Dataset records
—————
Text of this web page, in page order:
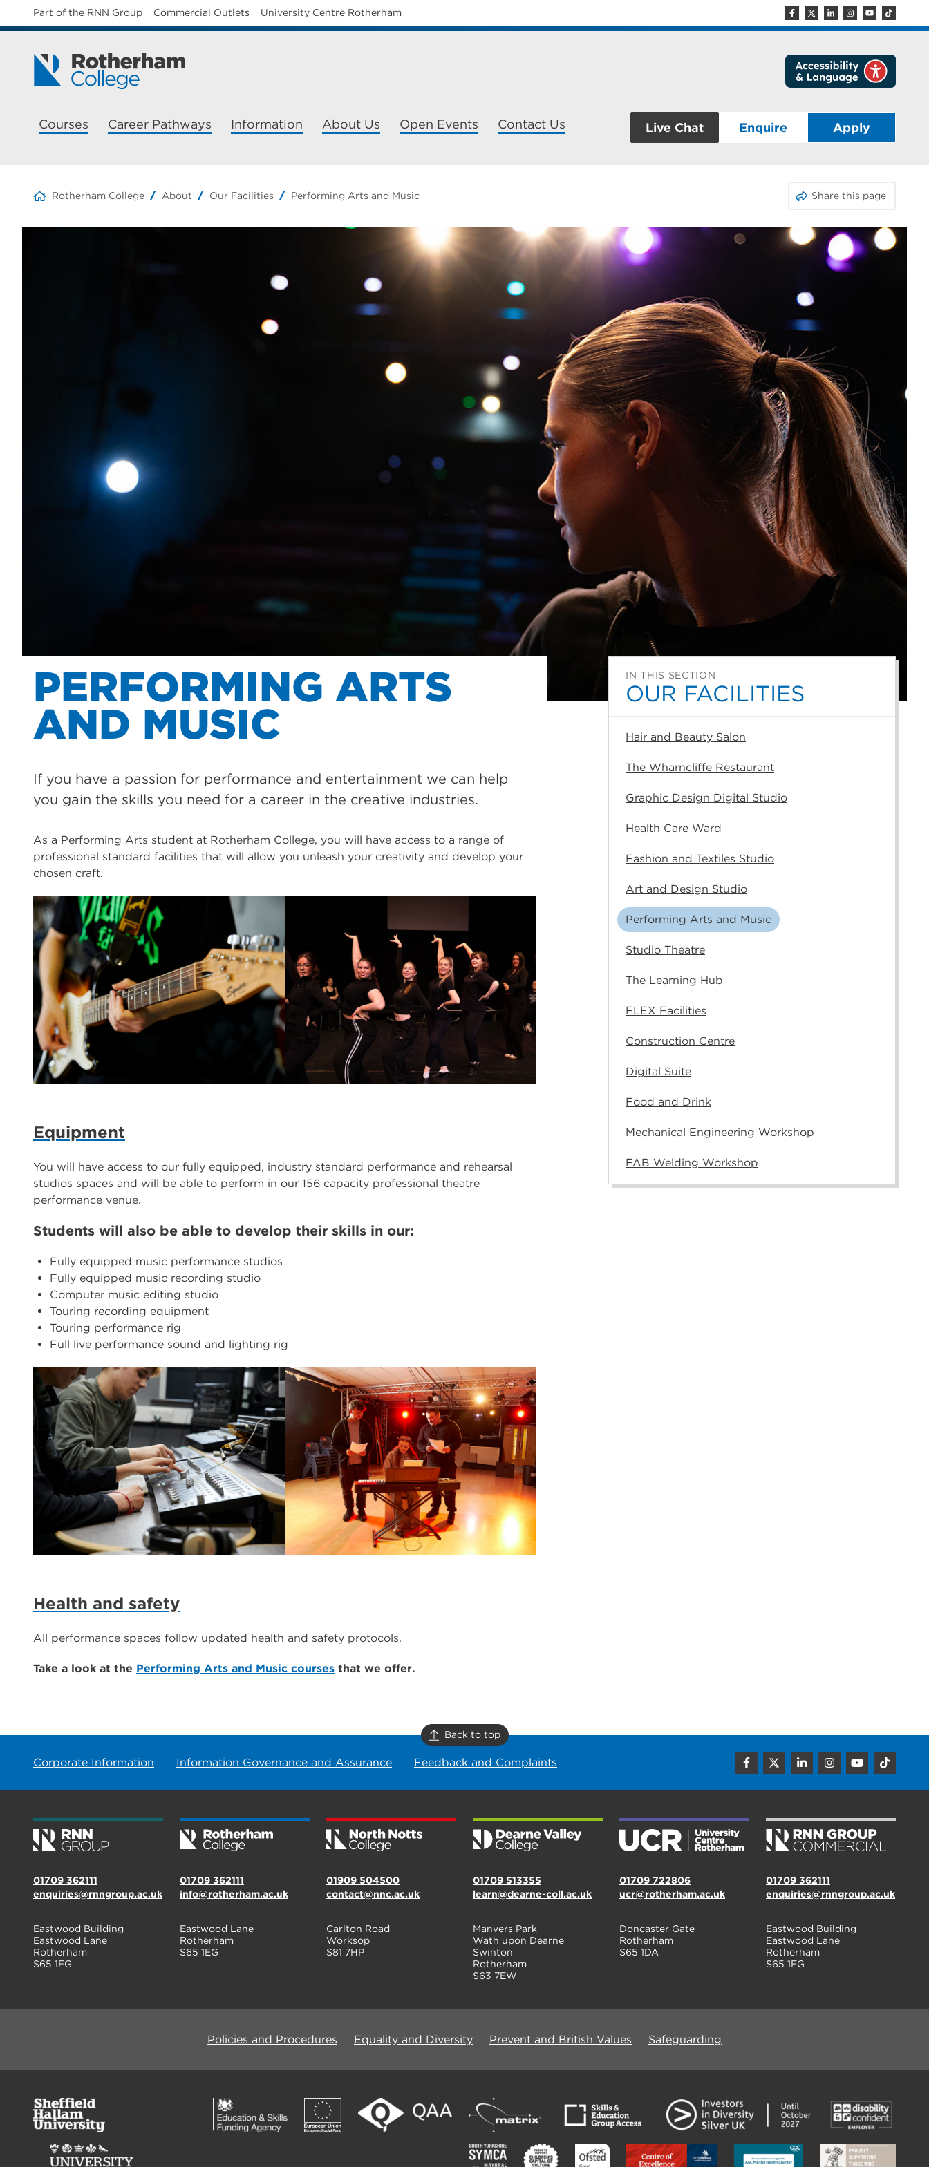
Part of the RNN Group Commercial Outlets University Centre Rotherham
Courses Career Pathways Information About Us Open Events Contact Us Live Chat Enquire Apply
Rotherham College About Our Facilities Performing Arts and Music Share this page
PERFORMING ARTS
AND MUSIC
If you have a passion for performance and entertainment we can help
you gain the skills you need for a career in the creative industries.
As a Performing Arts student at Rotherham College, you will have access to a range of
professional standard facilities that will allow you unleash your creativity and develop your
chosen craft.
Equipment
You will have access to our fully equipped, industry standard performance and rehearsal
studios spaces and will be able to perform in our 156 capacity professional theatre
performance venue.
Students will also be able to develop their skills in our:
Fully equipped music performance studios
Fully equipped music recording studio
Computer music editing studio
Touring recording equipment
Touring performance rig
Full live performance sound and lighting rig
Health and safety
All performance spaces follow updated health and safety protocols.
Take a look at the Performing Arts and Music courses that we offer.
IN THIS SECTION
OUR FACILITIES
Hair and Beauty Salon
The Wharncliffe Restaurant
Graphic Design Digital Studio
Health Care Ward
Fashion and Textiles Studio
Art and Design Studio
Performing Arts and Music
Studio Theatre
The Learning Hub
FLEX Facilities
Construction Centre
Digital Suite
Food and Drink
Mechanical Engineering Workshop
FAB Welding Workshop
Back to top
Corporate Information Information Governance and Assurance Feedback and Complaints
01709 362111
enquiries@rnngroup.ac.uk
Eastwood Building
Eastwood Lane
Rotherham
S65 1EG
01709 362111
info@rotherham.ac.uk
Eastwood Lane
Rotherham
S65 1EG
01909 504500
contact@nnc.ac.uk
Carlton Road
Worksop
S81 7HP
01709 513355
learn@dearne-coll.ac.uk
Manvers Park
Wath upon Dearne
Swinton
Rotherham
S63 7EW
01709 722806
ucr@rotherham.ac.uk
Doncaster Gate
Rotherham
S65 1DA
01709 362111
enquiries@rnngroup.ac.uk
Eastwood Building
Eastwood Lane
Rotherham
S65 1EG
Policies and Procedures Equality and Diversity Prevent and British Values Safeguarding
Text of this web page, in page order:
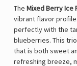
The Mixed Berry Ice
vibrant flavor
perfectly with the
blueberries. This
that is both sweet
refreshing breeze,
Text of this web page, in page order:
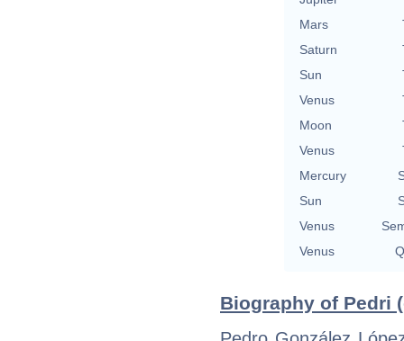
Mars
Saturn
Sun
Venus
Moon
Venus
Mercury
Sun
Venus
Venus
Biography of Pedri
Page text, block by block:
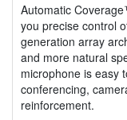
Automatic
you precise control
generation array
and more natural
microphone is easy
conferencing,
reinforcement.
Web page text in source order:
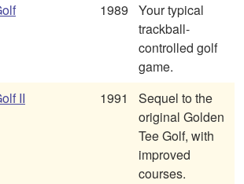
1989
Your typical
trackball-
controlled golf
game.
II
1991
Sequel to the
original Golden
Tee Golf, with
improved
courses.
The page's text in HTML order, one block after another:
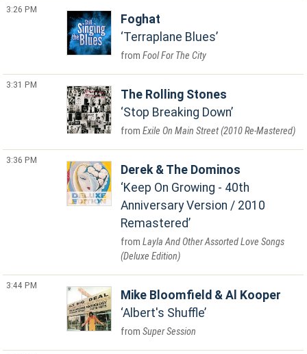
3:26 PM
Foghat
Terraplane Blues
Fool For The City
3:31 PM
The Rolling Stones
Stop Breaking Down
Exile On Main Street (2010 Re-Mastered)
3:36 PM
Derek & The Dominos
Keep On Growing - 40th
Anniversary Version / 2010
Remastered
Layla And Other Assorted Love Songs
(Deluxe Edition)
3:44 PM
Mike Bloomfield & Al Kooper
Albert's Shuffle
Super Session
—————
Only the lines above that include the word "develop" belong in the answer; copy each one.

professional standard facilities that will allow you unleash your creativity and develop your
Students will also be able to develop their skills in our:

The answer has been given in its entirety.